** THE INPUT follows **

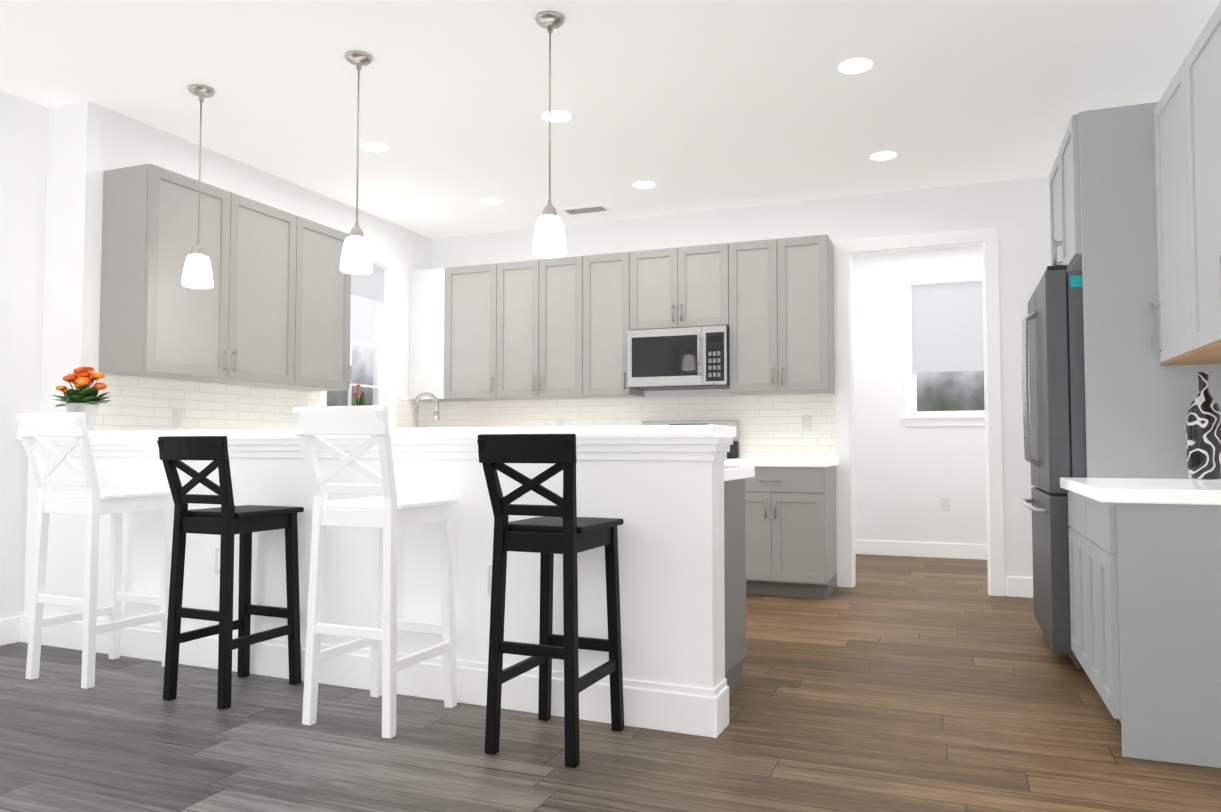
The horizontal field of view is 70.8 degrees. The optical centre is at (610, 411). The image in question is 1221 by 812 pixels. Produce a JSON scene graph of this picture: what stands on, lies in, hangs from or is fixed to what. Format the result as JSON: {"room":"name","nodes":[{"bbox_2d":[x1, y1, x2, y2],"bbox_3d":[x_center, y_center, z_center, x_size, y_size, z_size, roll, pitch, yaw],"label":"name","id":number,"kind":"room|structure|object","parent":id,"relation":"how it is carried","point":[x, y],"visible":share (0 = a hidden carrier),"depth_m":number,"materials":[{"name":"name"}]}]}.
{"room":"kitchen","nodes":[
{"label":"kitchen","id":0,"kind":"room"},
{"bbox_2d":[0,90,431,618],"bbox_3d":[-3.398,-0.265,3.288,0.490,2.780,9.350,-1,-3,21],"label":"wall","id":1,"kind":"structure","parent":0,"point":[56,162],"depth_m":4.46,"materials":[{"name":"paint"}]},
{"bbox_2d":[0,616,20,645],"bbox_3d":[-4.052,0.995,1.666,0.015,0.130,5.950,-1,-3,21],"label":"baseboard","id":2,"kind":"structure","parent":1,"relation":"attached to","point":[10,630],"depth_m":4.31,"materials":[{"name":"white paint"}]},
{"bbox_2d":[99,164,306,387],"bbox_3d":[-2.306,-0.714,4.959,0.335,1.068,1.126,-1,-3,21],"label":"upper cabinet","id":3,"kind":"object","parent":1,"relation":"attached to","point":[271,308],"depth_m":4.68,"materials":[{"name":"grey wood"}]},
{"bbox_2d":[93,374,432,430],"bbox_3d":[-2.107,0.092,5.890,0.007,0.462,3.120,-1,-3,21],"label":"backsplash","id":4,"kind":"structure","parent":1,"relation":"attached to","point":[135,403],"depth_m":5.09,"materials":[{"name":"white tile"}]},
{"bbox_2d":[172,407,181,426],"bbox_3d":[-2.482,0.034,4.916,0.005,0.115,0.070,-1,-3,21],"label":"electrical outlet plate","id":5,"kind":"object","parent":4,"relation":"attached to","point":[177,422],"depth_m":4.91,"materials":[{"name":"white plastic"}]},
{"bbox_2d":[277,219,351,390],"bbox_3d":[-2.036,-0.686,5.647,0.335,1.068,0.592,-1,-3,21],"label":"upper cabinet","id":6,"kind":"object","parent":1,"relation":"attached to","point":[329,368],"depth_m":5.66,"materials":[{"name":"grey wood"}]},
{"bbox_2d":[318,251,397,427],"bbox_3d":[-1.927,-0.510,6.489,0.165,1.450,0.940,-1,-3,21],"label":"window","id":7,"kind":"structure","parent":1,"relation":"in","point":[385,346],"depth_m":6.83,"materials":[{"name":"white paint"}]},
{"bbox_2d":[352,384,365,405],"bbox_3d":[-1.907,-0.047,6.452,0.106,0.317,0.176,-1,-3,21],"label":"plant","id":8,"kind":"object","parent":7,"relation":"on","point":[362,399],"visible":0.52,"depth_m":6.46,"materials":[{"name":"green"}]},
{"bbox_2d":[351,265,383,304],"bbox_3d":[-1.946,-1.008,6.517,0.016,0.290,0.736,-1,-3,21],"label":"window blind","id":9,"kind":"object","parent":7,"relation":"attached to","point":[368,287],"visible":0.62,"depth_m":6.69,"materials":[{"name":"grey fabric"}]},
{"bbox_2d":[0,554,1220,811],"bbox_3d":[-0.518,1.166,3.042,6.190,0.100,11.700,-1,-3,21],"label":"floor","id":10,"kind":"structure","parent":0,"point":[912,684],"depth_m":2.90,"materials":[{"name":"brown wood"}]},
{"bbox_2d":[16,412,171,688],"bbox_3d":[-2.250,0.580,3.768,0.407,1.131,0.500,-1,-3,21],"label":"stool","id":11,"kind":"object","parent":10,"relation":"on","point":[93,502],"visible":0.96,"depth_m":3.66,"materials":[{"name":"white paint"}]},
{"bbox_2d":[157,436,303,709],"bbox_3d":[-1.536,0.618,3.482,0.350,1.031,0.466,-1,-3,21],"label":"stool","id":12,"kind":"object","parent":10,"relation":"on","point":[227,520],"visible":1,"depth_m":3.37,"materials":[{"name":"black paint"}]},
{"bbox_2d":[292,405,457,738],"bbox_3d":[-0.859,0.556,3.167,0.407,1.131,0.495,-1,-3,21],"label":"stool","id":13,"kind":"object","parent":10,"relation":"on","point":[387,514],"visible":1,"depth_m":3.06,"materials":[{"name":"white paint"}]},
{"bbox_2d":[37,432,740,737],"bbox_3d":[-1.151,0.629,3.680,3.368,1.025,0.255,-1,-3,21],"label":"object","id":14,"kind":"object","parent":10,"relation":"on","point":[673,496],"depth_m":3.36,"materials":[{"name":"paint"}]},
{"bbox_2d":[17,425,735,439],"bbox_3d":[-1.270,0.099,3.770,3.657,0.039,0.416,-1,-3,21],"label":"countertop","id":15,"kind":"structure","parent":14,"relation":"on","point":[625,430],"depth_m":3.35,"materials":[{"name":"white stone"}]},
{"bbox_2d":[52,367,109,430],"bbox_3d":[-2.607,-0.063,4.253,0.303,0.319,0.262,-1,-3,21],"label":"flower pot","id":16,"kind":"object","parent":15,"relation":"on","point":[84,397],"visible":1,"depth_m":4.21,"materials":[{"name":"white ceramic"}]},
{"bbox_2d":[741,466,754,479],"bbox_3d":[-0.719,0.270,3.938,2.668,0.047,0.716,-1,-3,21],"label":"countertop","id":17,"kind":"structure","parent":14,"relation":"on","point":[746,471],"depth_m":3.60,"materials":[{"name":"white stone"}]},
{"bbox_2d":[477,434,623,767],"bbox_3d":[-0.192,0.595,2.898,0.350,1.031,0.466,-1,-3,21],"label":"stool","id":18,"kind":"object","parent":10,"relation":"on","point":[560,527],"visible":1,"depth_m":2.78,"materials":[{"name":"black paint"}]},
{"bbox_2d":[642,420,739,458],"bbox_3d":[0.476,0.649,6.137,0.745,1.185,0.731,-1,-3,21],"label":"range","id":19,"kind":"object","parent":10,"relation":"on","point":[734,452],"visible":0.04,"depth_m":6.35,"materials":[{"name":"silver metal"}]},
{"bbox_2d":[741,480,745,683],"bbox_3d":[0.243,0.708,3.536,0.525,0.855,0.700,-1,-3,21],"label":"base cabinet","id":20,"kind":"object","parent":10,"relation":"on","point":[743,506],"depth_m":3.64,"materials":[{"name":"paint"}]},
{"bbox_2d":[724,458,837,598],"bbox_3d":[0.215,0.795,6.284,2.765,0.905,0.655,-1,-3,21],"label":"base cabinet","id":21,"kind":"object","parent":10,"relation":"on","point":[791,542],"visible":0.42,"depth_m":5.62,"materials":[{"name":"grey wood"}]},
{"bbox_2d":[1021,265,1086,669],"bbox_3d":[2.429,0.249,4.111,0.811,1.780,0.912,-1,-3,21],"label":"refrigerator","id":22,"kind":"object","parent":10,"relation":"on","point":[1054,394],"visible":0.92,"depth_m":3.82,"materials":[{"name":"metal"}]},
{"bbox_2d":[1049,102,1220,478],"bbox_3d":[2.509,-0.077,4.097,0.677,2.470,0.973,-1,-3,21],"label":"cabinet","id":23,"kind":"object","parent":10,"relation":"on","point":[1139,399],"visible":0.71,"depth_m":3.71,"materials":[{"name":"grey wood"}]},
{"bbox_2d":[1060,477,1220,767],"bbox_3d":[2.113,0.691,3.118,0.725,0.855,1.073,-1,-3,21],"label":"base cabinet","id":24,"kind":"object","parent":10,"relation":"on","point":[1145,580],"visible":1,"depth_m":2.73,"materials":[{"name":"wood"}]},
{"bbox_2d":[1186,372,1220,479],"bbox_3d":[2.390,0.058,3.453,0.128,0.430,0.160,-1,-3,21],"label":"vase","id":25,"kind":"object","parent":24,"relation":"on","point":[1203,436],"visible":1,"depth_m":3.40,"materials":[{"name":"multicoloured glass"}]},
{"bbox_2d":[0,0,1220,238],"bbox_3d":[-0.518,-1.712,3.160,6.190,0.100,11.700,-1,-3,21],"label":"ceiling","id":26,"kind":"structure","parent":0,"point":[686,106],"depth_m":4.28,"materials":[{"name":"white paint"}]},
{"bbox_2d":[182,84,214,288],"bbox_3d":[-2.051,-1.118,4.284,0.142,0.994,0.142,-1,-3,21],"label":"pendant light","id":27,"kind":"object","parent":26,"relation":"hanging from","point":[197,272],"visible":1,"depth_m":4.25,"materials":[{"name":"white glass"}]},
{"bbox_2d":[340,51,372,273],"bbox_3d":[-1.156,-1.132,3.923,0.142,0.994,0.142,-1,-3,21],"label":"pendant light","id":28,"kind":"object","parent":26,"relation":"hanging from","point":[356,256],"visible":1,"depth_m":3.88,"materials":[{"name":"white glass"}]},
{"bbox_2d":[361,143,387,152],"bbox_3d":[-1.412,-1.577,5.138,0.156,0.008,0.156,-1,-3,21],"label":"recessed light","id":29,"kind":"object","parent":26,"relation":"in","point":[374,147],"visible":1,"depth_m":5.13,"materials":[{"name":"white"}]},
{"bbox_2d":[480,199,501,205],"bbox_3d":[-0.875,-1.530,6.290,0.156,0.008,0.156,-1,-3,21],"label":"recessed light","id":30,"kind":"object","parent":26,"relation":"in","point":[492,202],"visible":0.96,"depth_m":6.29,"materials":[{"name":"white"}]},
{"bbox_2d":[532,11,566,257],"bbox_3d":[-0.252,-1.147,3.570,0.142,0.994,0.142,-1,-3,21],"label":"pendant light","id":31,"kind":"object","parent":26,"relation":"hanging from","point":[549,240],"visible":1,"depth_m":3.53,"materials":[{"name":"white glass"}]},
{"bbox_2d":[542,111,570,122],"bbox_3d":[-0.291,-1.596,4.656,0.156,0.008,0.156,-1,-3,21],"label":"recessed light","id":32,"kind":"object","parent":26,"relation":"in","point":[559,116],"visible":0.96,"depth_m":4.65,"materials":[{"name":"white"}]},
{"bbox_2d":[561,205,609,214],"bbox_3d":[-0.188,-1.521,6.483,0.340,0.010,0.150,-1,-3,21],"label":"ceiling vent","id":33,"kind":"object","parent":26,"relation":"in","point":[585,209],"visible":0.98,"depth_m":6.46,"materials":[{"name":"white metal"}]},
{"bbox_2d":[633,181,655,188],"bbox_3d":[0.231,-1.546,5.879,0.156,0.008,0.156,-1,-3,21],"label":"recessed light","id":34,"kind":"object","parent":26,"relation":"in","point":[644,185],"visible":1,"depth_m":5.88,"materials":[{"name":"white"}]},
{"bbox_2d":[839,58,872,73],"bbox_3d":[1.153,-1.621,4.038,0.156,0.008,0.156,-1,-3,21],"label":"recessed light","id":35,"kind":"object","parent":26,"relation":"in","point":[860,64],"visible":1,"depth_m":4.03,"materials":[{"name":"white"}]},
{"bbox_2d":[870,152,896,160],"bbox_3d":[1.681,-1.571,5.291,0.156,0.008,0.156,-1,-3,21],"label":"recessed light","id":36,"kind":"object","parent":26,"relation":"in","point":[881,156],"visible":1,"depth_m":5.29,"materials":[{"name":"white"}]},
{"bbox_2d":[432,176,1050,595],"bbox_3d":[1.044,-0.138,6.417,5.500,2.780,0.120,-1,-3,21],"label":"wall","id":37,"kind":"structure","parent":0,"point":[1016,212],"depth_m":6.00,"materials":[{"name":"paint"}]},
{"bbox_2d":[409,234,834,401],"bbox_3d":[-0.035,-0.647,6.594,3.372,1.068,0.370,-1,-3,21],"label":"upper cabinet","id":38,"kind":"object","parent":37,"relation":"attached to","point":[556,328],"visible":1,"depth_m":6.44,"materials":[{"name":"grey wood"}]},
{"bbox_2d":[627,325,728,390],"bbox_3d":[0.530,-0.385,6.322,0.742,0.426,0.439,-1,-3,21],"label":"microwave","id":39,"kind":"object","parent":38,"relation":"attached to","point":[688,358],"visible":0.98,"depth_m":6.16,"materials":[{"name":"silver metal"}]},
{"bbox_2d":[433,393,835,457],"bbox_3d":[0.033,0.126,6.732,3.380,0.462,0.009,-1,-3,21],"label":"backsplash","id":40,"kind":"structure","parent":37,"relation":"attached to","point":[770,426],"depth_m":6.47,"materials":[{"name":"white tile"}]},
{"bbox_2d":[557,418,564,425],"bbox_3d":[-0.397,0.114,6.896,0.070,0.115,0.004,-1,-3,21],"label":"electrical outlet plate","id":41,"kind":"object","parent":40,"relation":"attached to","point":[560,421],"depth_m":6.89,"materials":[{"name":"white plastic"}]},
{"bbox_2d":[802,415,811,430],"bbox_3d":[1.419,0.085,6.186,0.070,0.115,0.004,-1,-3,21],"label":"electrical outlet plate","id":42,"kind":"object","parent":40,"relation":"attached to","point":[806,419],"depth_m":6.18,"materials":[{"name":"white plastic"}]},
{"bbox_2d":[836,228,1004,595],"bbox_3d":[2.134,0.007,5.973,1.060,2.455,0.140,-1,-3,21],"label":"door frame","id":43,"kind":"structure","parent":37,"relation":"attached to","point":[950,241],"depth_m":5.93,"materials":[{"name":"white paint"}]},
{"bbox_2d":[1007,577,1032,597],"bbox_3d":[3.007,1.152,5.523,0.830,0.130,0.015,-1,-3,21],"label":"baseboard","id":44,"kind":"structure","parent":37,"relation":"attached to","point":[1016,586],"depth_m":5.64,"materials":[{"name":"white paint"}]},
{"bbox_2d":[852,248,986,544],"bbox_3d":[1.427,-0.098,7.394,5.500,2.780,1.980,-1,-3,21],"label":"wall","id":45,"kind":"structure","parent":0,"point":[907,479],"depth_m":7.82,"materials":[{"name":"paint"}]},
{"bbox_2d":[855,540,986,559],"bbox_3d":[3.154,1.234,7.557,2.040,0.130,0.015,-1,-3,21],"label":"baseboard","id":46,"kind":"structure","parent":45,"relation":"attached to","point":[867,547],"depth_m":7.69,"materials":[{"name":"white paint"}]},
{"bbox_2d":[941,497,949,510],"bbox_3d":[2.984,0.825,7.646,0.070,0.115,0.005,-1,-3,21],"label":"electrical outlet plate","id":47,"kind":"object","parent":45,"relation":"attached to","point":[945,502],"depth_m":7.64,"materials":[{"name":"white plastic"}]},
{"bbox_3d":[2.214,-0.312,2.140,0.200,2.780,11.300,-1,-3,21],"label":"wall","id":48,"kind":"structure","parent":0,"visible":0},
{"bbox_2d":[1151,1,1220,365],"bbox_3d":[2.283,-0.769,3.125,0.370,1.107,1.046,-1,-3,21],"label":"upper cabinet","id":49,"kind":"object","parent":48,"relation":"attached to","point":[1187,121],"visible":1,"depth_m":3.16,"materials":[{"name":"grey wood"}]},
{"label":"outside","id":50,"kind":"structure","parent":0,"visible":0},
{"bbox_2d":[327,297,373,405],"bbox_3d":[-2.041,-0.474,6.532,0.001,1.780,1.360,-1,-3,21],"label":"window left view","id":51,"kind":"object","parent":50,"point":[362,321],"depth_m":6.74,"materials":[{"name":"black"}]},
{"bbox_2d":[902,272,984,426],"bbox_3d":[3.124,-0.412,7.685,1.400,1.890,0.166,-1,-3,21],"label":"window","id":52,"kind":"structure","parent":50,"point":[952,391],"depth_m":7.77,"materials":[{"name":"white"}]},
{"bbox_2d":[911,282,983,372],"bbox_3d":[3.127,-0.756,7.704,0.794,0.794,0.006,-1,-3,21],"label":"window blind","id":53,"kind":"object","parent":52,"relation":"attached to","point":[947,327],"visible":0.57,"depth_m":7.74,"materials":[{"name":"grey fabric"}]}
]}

** End of THE INPUT **

### [WHAT THE TASK ASKS]
Show a copy of each line from the data that includes the word "plastic".

### [TASK SOLUTION]
{"bbox_2d":[172,407,181,426],"bbox_3d":[-2.482,0.034,4.916,0.005,0.115,0.070,-1,-3,21],"label":"electrical outlet plate","id":5,"kind":"object","parent":4,"relation":"attached to","point":[177,422],"depth_m":4.91,"materials":[{"name":"white plastic"}]},
{"bbox_2d":[557,418,564,425],"bbox_3d":[-0.397,0.114,6.896,0.070,0.115,0.004,-1,-3,21],"label":"electrical outlet plate","id":41,"kind":"object","parent":40,"relation":"attached to","point":[560,421],"depth_m":6.89,"materials":[{"name":"white plastic"}]},
{"bbox_2d":[802,415,811,430],"bbox_3d":[1.419,0.085,6.186,0.070,0.115,0.004,-1,-3,21],"label":"electrical outlet plate","id":42,"kind":"object","parent":40,"relation":"attached to","point":[806,419],"depth_m":6.18,"materials":[{"name":"white plastic"}]},
{"bbox_2d":[941,497,949,510],"bbox_3d":[2.984,0.825,7.646,0.070,0.115,0.005,-1,-3,21],"label":"electrical outlet plate","id":47,"kind":"object","parent":45,"relation":"attached to","point":[945,502],"depth_m":7.64,"materials":[{"name":"white plastic"}]},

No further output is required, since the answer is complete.